Procédure amiable en matière d’accidents de la route et indemnisation des préjudices corporels de la victime
L’indemnisation des victimes de la route dans le cadre d’une procédure amiable – une bonne idée ?

En cas d’accident de la circulation, les victimes peuvent être confrontées à des démarches complexes pour obtenir l’indemnisation à laquelle elles ont droit. Bien souvent, la procédure amiable peut constituer une solution efficace pour régler les litiges sans recourir au tribunal.
Mais cette voie, bien qu’apparemment simplifiée, nécessite une parfaite compréhension des étapes à suivre et des enjeux juridiques impliqués. Une indemnisation juste et rapide nécessite une connaissance approfondie des règles applicables, des délais, ainsi qu’un accompagnement approprié tout au long de la procédure.
Cet article propose de détailler les différentes phases de la procédure amiable d’indemnisation après un accident de la circulation, ainsi que des conseils pratiques pour assurer une défense optimale des droits des victimes et maximiser les chances d’une indemnisation satisfaisante.
→ La problématique de la victime de la route
Lorsqu’une victime de dommages corporels entame une démarche d’indemnisation, elle se retrouve face à un parcours complexe, où la discussion amiable avec l’assureur prend une place prépondérante.

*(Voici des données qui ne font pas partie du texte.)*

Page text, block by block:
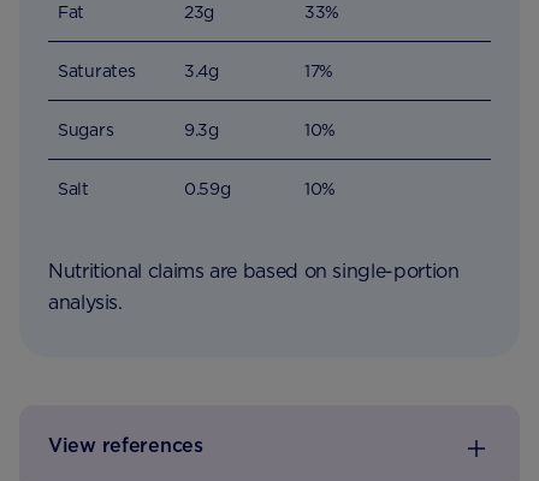
Fat 23g 33%
Saturates 3.4g 17%
Sugars 9.3g 10%
Salt 0.59g 10%
Nutritional claims are based on single-portion
analysis.
View references
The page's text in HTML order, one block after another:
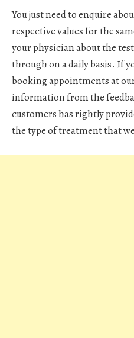
You just need to enquire
respective values for the
your physician about the
through on a daily basis. If
booking appointments at
information from the
customers has rightly
the type of treatment that
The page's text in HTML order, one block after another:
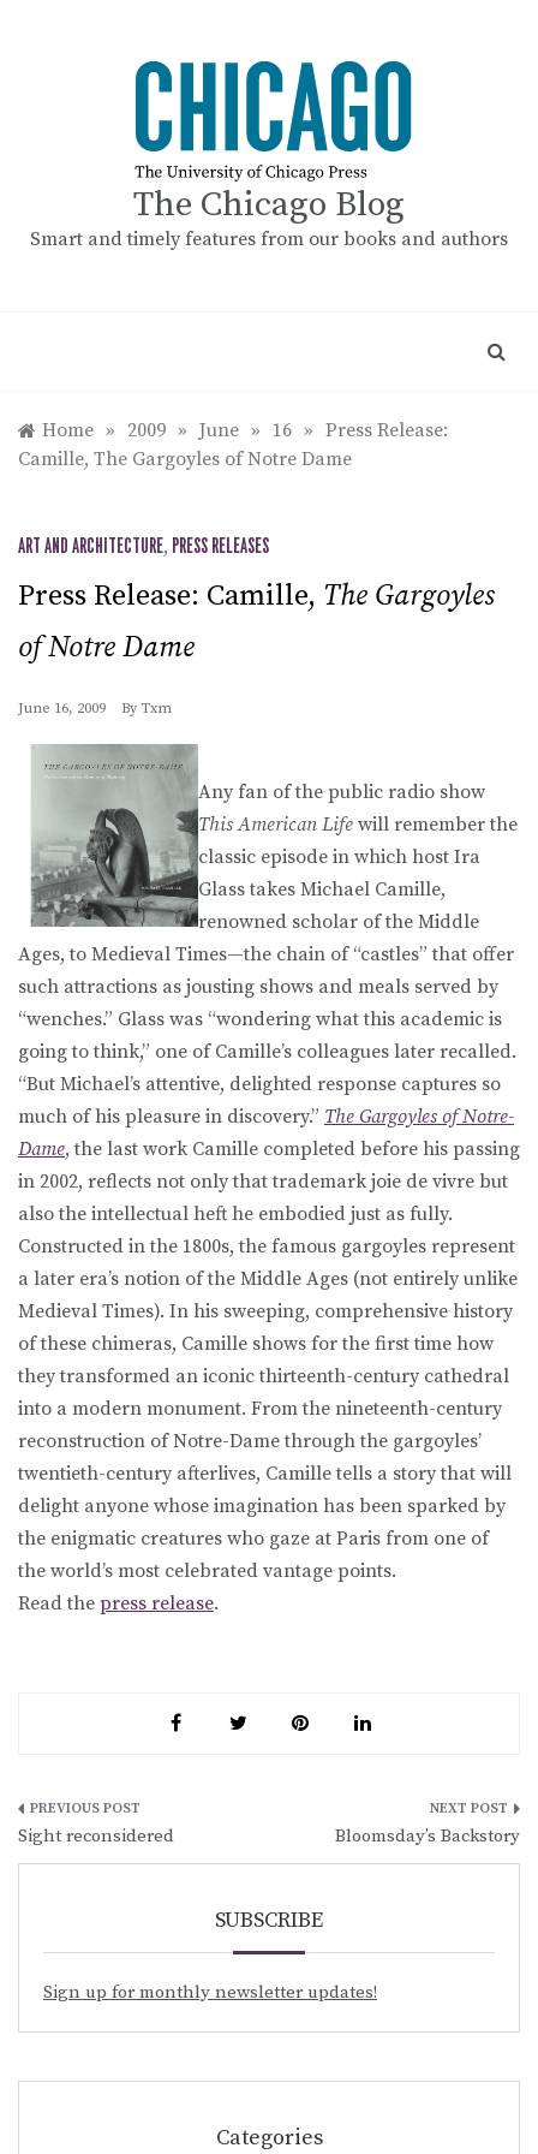
The Chicago Blog
Smart and timely features from our books and authors
Home » 2009 » June » 16 » Press Release:
Camille, The Gargoyles of Notre Dame
ART AND ARCHITECTURE, PRESS RELEASES
Press Release: Camille, The Gargoyles
of Notre Dame
June 16, 2009 By Txm
Any fan of the public radio show
This American Life will remember the
classic episode in which host Ira
Glass takes Michael Camille,
renowned scholar of the Middle
Ages, to Medieval Times—the chain of “castles” that offer
such attractions as jousting shows and meals served by
“wenches.” Glass was “wondering what this academic is
going to think,” one of Camille’s colleagues later recalled.
“But Michael’s attentive, delighted response captures so
much of his pleasure in discovery.” The Gargoyles of Notre-
Dame, the last work Camille completed before his passing
in 2002, reflects not only that trademark joie de vivre but
also the intellectual heft he embodied just as fully.
Constructed in the 1800s, the famous gargoyles represent
a later era’s notion of the Middle Ages (not entirely unlike
Medieval Times). In his sweeping, comprehensive history
of these chimeras, Camille shows for the first time how
they transformed an iconic thirteenth-century cathedral
into a modern monument. From the nineteenth-century
reconstruction of Notre-Dame through the gargoyles’
twentieth-century afterlives, Camille tells a story that will
delight anyone whose imagination has been sparked by
the enigmatic creatures who gaze at Paris from one of
the world’s most celebrated vantage points.
Read the press release.
Post
navigation
Sight reconsidered Bloomsday’s Backstory
SUBSCRIBE
Sign up for monthly newsletter updates!
Categories

Derrière l’apparente simplicité d’un règlement à l’amiable se cache en réalité un rapport de force déséquilibré. D’un côté, une victime souvent vulnérable, affectée physiquement et psychologiquement par l’accident, méconnaissant ses droits et les subtilités des indemnisations. De l’autre, une compagnie d’assurance aguerrie aux négociations, dont l’objectif premier demeure la maîtrise des coûts.
Si la loi a instauré des obligations en faveur des victimes, comme l’obligation d’information et la possibilité d’être assisté par un avocat ou un médecin-conseil, ces dispositifs ne suffisent pas toujours à garantir une indemnisation juste et équitable. Trop souvent, les offres d’indemnisation proposées en l’absence d’un accompagnement juridique se révèlent insuffisantes, ne respectant pas pleinement le principe de réparation intégrale.
Dès lors, engager une négociation amiable ne signifie pas accepter un compromis défavorable. Au contraire, une approche bien préparée et rigoureusement encadrée permet d’obtenir une indemnisation à la hauteur des préjudices subis. L’intervention d’un avocat spécialisé devient alors un levier essentiel pour rétablir l’équilibre et sécuriser le processus. Dans ce contexte, nous vous accompagnons à chaque étape pour faire valoir vos droits et garantir une indemnisation conforme à la réalité de votre préjudice.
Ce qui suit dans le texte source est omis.